▶ _INFORMATION SUPPLIED_:
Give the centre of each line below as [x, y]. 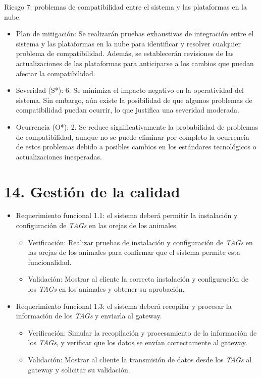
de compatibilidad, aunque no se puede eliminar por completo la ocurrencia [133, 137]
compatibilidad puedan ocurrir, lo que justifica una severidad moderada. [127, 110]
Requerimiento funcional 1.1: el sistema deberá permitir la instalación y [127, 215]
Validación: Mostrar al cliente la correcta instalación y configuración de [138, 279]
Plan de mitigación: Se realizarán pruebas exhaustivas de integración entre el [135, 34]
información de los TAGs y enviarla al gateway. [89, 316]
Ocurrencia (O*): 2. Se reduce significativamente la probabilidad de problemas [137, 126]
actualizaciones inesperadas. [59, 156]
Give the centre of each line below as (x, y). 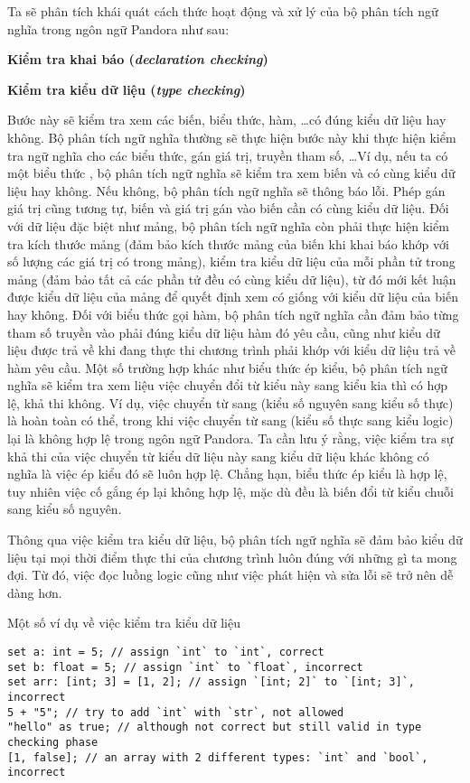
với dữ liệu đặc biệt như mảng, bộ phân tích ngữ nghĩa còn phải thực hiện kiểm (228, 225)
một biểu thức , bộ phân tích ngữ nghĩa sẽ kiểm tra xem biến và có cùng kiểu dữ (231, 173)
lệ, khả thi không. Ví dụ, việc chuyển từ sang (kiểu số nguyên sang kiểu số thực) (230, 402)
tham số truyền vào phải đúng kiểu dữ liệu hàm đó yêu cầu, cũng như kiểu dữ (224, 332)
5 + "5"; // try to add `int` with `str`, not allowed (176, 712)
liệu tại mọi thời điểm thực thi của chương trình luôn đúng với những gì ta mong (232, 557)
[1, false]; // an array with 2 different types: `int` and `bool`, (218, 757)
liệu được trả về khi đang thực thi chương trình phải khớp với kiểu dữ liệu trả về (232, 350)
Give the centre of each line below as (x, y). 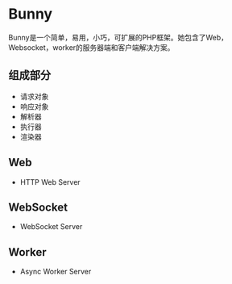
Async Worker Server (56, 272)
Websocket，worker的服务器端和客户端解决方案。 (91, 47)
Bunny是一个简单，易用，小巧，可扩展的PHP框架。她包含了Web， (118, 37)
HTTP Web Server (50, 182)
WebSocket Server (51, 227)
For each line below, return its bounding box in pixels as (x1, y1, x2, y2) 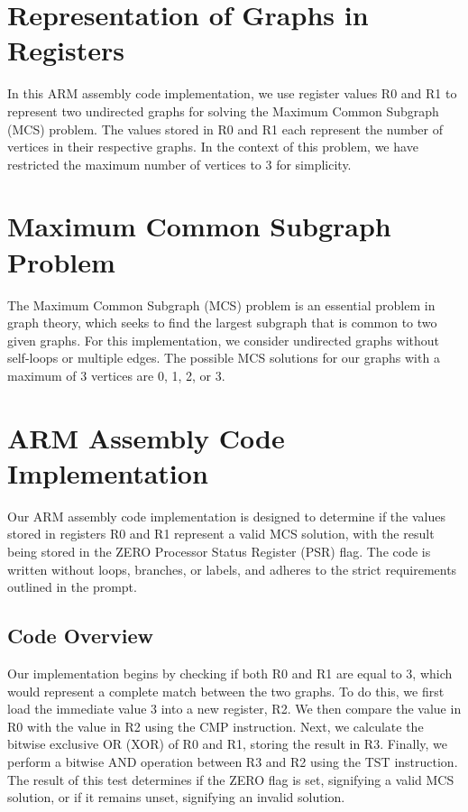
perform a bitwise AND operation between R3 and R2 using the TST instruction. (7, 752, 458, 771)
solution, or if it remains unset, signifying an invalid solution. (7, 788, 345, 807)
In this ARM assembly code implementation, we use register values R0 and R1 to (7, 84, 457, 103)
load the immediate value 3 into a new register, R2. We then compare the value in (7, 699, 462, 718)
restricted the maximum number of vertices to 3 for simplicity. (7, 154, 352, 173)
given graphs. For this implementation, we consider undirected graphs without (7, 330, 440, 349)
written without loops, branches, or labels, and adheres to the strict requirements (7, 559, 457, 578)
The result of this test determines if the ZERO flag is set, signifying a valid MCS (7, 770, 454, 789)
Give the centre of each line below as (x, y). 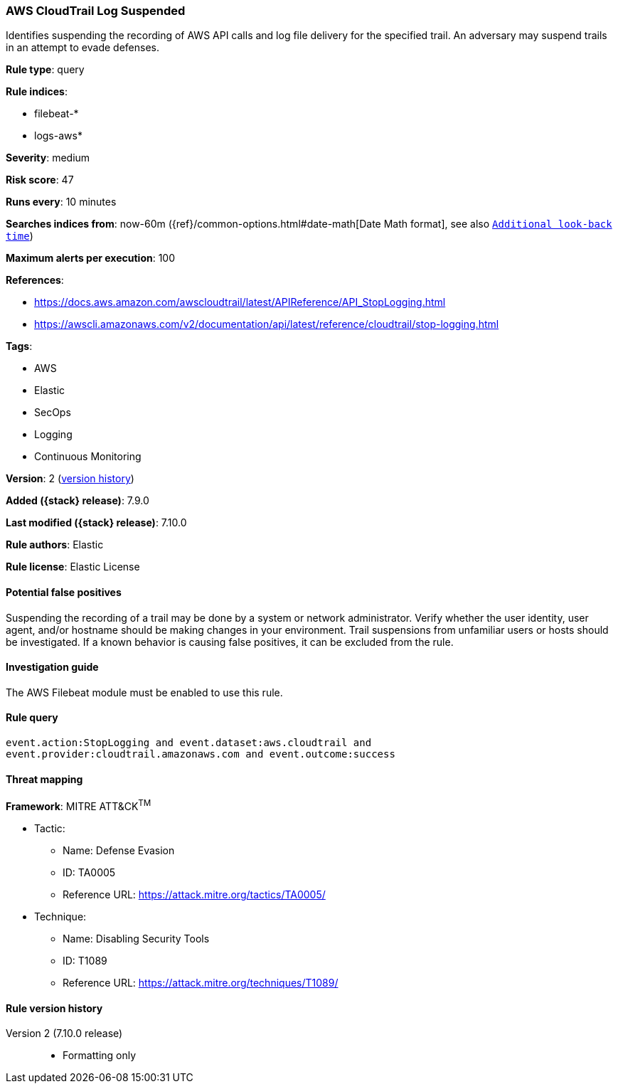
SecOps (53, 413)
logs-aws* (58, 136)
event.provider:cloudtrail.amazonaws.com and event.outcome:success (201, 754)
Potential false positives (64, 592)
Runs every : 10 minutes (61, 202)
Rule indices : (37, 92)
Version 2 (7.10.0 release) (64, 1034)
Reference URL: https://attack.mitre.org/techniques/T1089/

▶ _GOAL OF THE EXERCISE_:
Which lines hold the word "phải"? Copy each of them from the records.

▶ _ANSWER_:
với dữ liệu đặc biệt như mảng, bộ phân tích ngữ nghĩa còn phải thực hiện kiểm (228, 225)
tham số truyền vào phải đúng kiểu dữ liệu hàm đó yêu cầu, cũng như kiểu dữ (224, 332)
liệu được trả về khi đang thực thi chương trình phải khớp với kiểu dữ liệu trả về (232, 350)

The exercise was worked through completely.